I have no doubt all of that is true, and admirable. However, I also have to admit that I have little idea what the map produced by this cloud-technological, and most comprehensive and collaborative, web-mapping project actually means. Here is that map:
Let me hazard a guess. What I think the map may mean is that if your goal is to reduce poverty and improve nutrition and health, in equal measure, and you want to do this via cassava, the areas in red are…what? The places where you would have the best chance of succeeding? The places where you’re going to have the biggest impact? The places where you should go on holiday?
I should have gone to the workshop, I guess. Maybe if I had, I’d be able to understand the whole thing more, and explain it better. And it is still in Beta, so there’s stuff in the pipeline, including documentation, no doubt. The idea of providing diverse maps online, and allowing users to combine them in fancy ways in support of decision-making, is certainly a great one. I really hope to see the promise of RTBMaps fulfilled.
The Indonesian fires and crop wild relatives
I know what you’re wondering. You’re wondering whether those fires in Indonesia which are causing so much trouble with haze in Singapore and other neighbouring places are also endangering any crop wild relatives back home. Well, thanks to the following Twitter exchange with the GIS people at Kew, I now know (or have been reminded, actually) that NASA makes available global data on active fires:
@AgroBioDiverse @worldresource yes with GeoCAT & kml layer import – this is from last 24 hrs http://t.co/3utE5w6cMb pic.twitter.com/RqtpAIsm0n
— KewGIS (@KewGIS) July 10, 2013
We can of course mash that up in Google Earth with, say, the distribution of wild rice (Oryza spp) from Genesys. That would be the little pale blue circles in the map reproduced below.
Which does suggest that at least some of the Indonesian fires may be occurring in wild rice habitats. They may actually be beneficial to some of the weedier species, though, for all I know. Anyway, as ever, it’s nice to have the data. And, just as importantly, be able to play with it.
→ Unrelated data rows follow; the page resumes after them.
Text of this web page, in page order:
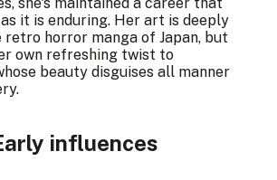
it is enduring. Her art is deeply
retro horror manga of Japan, but
own refreshing twist to
beauty disguises all manner
influences
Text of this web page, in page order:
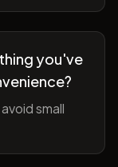
you've
small
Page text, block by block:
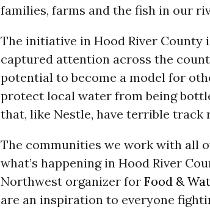
families, farms and the fish in our
The initiative in Hood River County
captured attention across the
potential to become a model for
protect local water from being
that, like Nestle, have terrible track
The communities we work with all
what’s happening in Hood River
Northwest organizer for Food &
are an inspiration to everyone
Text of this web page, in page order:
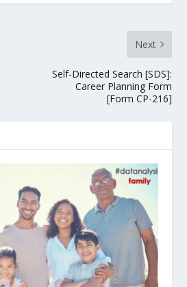
Next
Self-Directed Search [SDS]:
Career Planning Form
[Form CP-216]
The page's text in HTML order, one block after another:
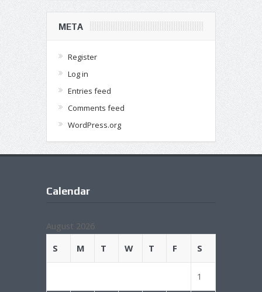
META
Register
Log in
Entries feed
Comments feed
WordPress.org
Calendar
August 2026
S
M T W T F S
1
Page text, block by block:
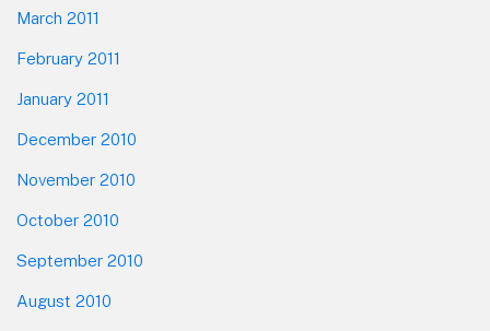
March 2011
February 2011
January 2011
December 2010
November 2010
October 2010
September 2010
August 2010
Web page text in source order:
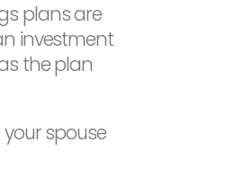
plans are
investment
the plan
spouse
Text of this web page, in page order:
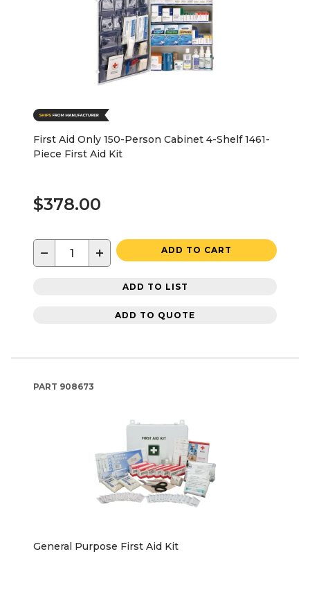
First Aid Only 150-Person Cabinet 4-Shelf 1461-
Piece First Aid Kit
$378.00
− + ADD TO CART
ADD TO LIST
ADD TO QUOTE
PART 908673
General Purpose First Aid Kit
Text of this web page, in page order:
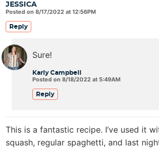
JESSICA
Posted on 8/17/2022 at 12:56PM
Reply
Karly Campbell
Posted on 8/18/2022 at 5:49AM
Sure!
Reply
This is a fantastic recipe. I’ve used it
squash, regular spaghetti, and last
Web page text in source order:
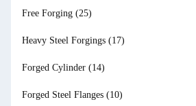
Free Forging (25)
Heavy Steel Forgings (17)
Forged Cylinder (14)
Forged Steel Flanges (10)
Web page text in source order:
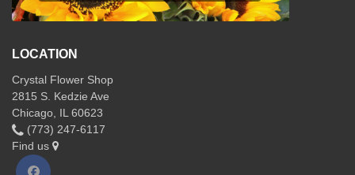
LOCATION
Crystal Flower Shop
2815 S. Kedzie Ave
Chicago, IL 60623
(773) 247-6117
Find us

Nibbles: Bahamian pigs, Llamas far from home, Ugandan aquaponics, Better broccoli, African atlas, Chinese sesame imports, Root & tuber maps, NZ genebank access
- The next big livestock thing is swimming pigs.
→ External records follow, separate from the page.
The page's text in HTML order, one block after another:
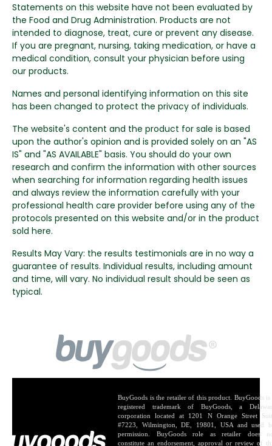
Statements on this website have not been evaluated by
the Food and Drug Administration. Products are not
intended to diagnose, treat, cure or prevent any disease.
If you are pregnant, nursing, taking medication, or have a
medical condition, consult your physician before using
our products.
Names and personal identifying information on this site
has been changed to protect the privacy of individuals.
The website's content and the product for sale is based
upon the author's opinion and is provided solely on an "AS
IS" and "AS AVAILABLE" basis. You should do your own
research and confirm the information with other sources
when searching for information regarding health issues
and always review the information carefully with your
professional health care provider before using any of the
protocols presented on this website and/or in the product
sold here.
Results May Vary: the results testimonials are in no way a
guarantee of results. Individual results, including amount
and time, will vary. No individual result should be seen as
typical.
BuyGoods is the retailer of this product. BuyGoods is
registered trademark of BuyGoods, a
corporation located at 1201 N Orange Street
#7223, Wilmington, DE, 19801, USA and used
permission. BuyGoods role as retailer does
constitute an endorsement, approval or review of
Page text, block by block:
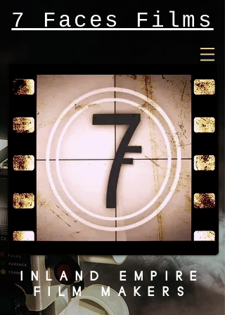
7 Faces Films
INLAND EMPIRE
FILM MAKERS
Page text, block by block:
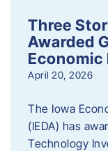
Three
Awarded
April 20, 2026
The Iowa
(IEDA) has
Technology
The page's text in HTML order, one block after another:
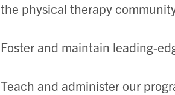
the physical therapy
Foster and maintain leading-
Teach and administer our
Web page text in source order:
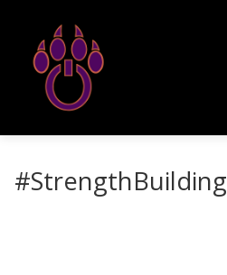
#StrengthBuilding
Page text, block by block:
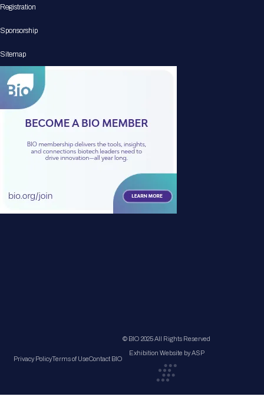
Registration
Sponsorship
Sitemap
Privacy PolicyTerms of UseContact BIO
© BIO 2025 All Rights Reserved
Exhibition Website by ASP
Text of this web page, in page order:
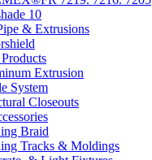
10
& Extrusions
Extrusion
System
Closeouts
Braid
Tracks & Moldings
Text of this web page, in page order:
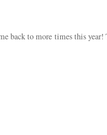
back to more times this year!
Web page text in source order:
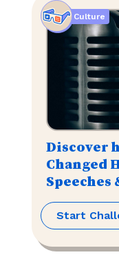
Discover
Changed
Speeches
Culture
Start

- Or maybe llamas. Not swimming ones, mind, settle down.
- Nope, it’s farmed fish. Which do swim, though not very far.
- Meanwhile, Cornell re-engineers broccoli.
- And HarvestChoice puts out an African atlas. Online resources coming in due course.
- Which does not show you sesame cultivation in Ethiopia, alas, at least not yet, let’s wait for the online version.
- Speaking of atlases, RTBMaps is in Beta. I’ll have to play with it and get back to you.
- New Zealand changes genebank rules to speed up forage breeding. To do with quarantine rather than ABS, though.